▸ Exercise objective
All of the data is to be written out again exactly, without the pictures.

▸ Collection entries

────

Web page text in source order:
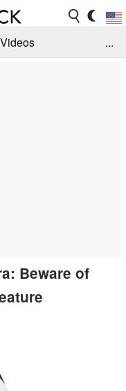
Videos
...
Beware of
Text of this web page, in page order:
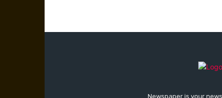
Newspaper is your
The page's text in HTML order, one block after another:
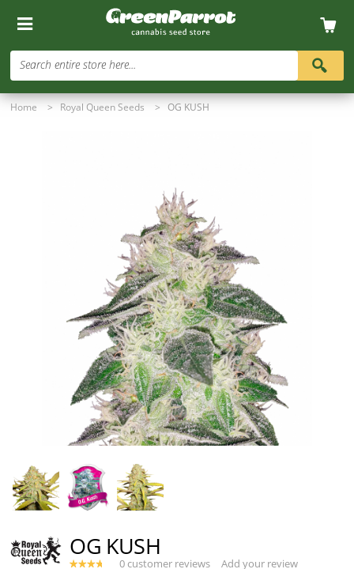
Search entire store here...
Home > Royal Queen Seeds > OG KUSH
OG KUSH
0 customer reviews Add your review
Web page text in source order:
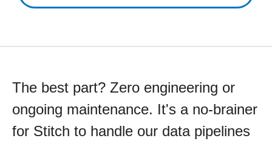
The best part? Zero engineering or
ongoing maintenance. It's a no-brainer
for Stitch to handle our data pipelines
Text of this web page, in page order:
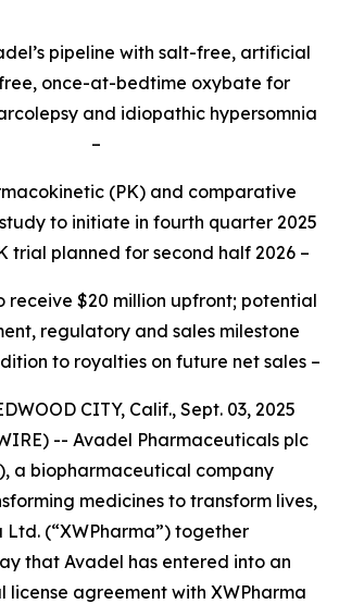
pipeline with salt-free, artificial
once-at-bedtime oxybate for
and idiopathic hypersomnia
–
(PK) and comparative
to initiate in fourth quarter 2025
trial planned for second half 2026 –
receive $20 million upfront; potential
regulatory and sales milestone
to royalties on future net sales –
CITY, Calif., Sept. 03, 2025
-- Avadel Pharmaceuticals plc
a biopharmaceutical company
medicines to transform lives,
Ltd. (“XWPharma”) together
that Avadel has entered into an
license agreement with XWPharma
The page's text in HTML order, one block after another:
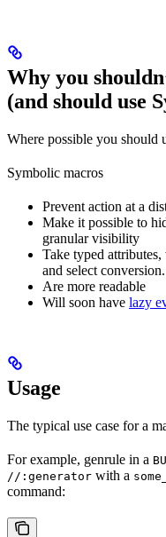
Why you
(and should use
Where possible you should
Symbolic macros
Prevent action at a
Make it possible to
granular visibility
Take typed
and select conversion.
Are more readable
Will soon have lazy
Usage
The typical use case for a
For example, genrule in a
//:generator with a
command:

────

▸ Finished exercise
Web page text in source order:
Videos
...
Beware of
Text of this web page, in page order:
Newspaper is your
The page's text in HTML order, one block after another:
Search entire store here...
Home > Royal Queen Seeds > OG KUSH
OG KUSH
0 customer reviews Add your review
Web page text in source order:
The best part? Zero engineering or
ongoing maintenance. It's a no-brainer
for Stitch to handle our data pipelines
Text of this web page, in page order:
pipeline with salt-free, artificial
once-at-bedtime oxybate for
and idiopathic hypersomnia
–
(PK) and comparative
to initiate in fourth quarter 2025
trial planned for second half 2026 –
receive $20 million upfront; potential
regulatory and sales milestone
to royalties on future net sales –
CITY, Calif., Sept. 03, 2025
-- Avadel Pharmaceuticals plc
a biopharmaceutical company
medicines to transform lives,
Ltd. (“XWPharma”) together
that Avadel has entered into an
license agreement with XWPharma
The page's text in HTML order, one block after another:
Why you
(and should use
Where possible you should
Symbolic macros
Prevent action at a
Make it possible to
granular visibility
Take typed
and select conversion.
Are more readable
Will soon have lazy
Usage
The typical use case for a
For example, genrule in a
//:generator with a
command:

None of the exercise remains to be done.